→ WHAT IS BEING ASKED: Every line from the one with "Emergenza Covid (130, 76, 189, 84)" to the one with "procedimento disciplinare alla", including those two, is to be copied exactly; all other lines of the entries below are left out.

** Opening DATA SUPPLIED block **

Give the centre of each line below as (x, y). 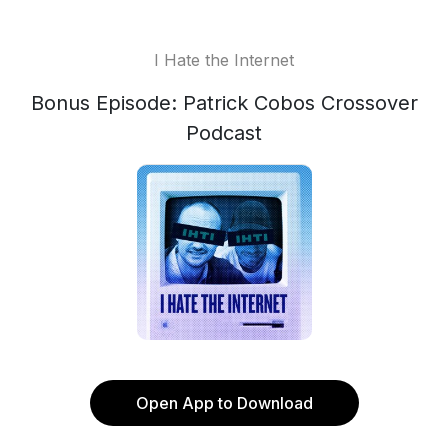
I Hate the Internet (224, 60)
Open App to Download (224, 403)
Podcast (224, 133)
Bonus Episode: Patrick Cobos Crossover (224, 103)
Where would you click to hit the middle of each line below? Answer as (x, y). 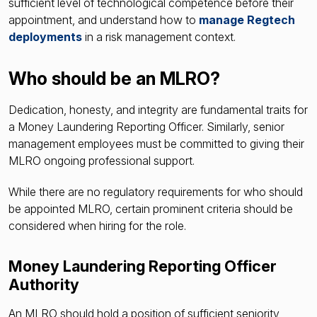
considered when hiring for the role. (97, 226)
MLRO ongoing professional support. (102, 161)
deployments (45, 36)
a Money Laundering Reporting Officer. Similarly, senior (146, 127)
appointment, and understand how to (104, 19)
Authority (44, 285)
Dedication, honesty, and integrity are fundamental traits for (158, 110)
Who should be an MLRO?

** Closing DATA SUPPLIED block **
** Opening DATA SUPPLIED block **

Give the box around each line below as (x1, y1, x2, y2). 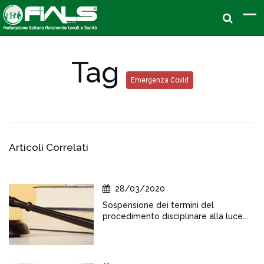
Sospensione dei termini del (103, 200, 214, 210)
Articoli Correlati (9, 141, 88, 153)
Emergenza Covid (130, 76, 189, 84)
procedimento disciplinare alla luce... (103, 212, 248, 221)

** Closing DATA SUPPLIED block **

→ RESULT OF THIS EXERCISE:
Emergenza Covid (130, 76, 189, 84)
procedimento disciplinare alla luce... (103, 212, 248, 221)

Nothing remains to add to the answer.